▶ _TO DO_
I would like you to output every record below exactly, apart from the pictures.

▶ _THE INPUT_
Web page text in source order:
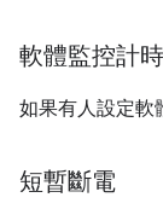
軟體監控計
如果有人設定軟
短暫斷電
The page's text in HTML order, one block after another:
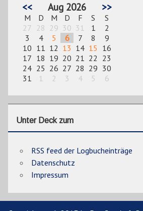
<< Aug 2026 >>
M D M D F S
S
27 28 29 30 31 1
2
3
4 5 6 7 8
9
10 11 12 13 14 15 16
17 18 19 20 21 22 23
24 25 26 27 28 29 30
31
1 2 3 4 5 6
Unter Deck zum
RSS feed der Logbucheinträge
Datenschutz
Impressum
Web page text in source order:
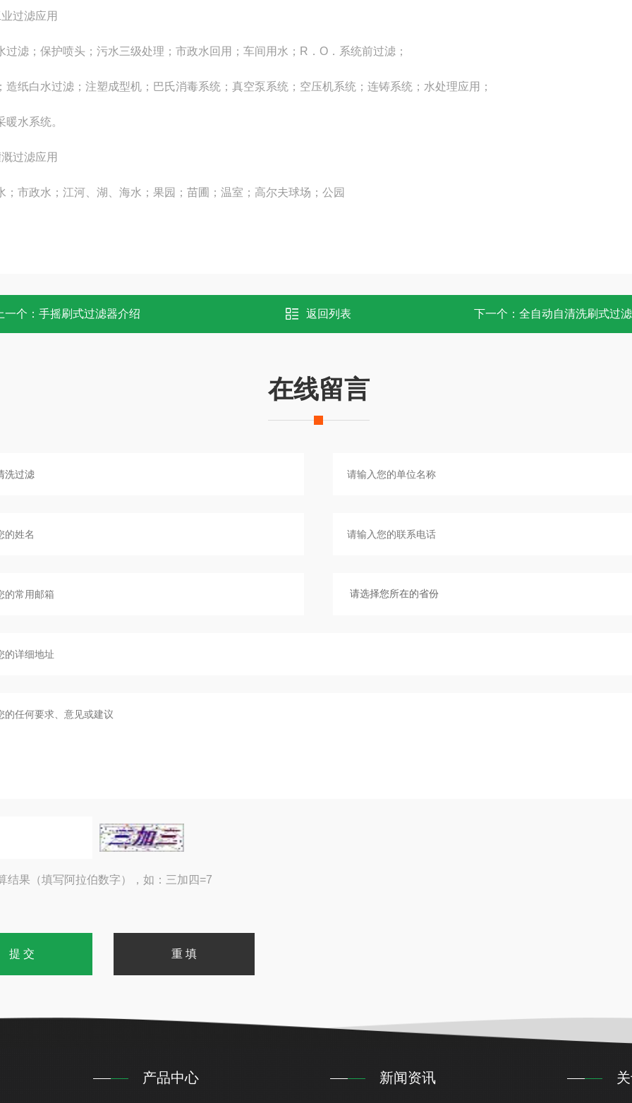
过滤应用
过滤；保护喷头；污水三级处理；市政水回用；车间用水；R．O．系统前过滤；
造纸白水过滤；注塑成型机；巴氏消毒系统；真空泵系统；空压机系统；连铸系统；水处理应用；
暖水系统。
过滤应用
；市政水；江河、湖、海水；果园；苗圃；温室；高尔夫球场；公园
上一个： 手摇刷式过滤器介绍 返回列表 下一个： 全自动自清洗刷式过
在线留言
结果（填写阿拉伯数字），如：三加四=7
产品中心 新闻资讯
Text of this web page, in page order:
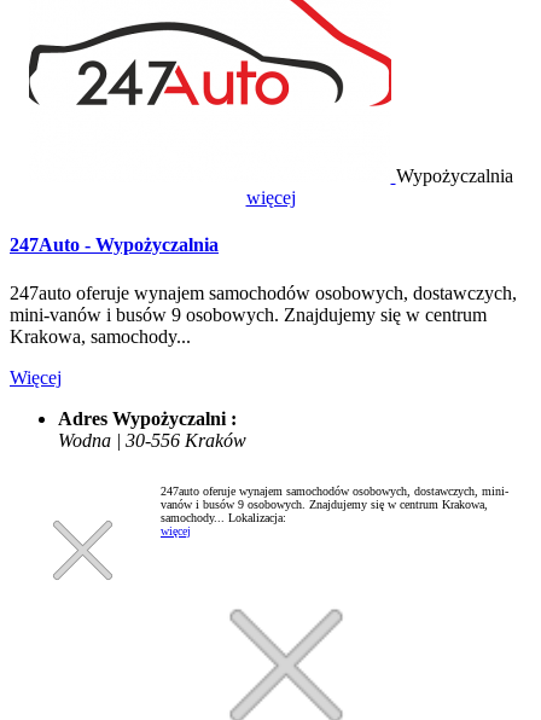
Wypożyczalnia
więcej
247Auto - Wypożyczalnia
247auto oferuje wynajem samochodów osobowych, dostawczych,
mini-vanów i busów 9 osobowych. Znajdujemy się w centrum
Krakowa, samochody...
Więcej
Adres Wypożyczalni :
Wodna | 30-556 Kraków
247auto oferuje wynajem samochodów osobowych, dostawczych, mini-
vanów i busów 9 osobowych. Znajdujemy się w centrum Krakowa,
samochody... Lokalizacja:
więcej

▶ _PROBLEM SOLUTION_
Web page text in source order:
軟體監控計
如果有人設定軟
短暫斷電
The page's text in HTML order, one block after another:
<< Aug 2026 >>
M D M D F S
S
27 28 29 30 31 1
2
3
4 5 6 7 8
9
10 11 12 13 14 15 16
17 18 19 20 21 22 23
24 25 26 27 28 29 30
31
1 2 3 4 5 6
Unter Deck zum
RSS feed der Logbucheinträge
Datenschutz
Impressum
Web page text in source order:
过滤应用
过滤；保护喷头；污水三级处理；市政水回用；车间用水；R．O．系统前过滤；
造纸白水过滤；注塑成型机；巴氏消毒系统；真空泵系统；空压机系统；连铸系统；水处理应用；
暖水系统。
过滤应用
；市政水；江河、湖、海水；果园；苗圃；温室；高尔夫球场；公园
上一个： 手摇刷式过滤器介绍 返回列表 下一个： 全自动自清洗刷式过
在线留言
结果（填写阿拉伯数字），如：三加四=7
产品中心 新闻资讯
Text of this web page, in page order:
Wypożyczalnia
więcej
247Auto - Wypożyczalnia
247auto oferuje wynajem samochodów osobowych, dostawczych,
mini-vanów i busów 9 osobowych. Znajdujemy się w centrum
Krakowa, samochody...
Więcej
Adres Wypożyczalni :
Wodna | 30-556 Kraków
247auto oferuje wynajem samochodów osobowych, dostawczych, mini-
vanów i busów 9 osobowych. Znajdujemy się w centrum Krakowa,
samochody... Lokalizacja:
więcej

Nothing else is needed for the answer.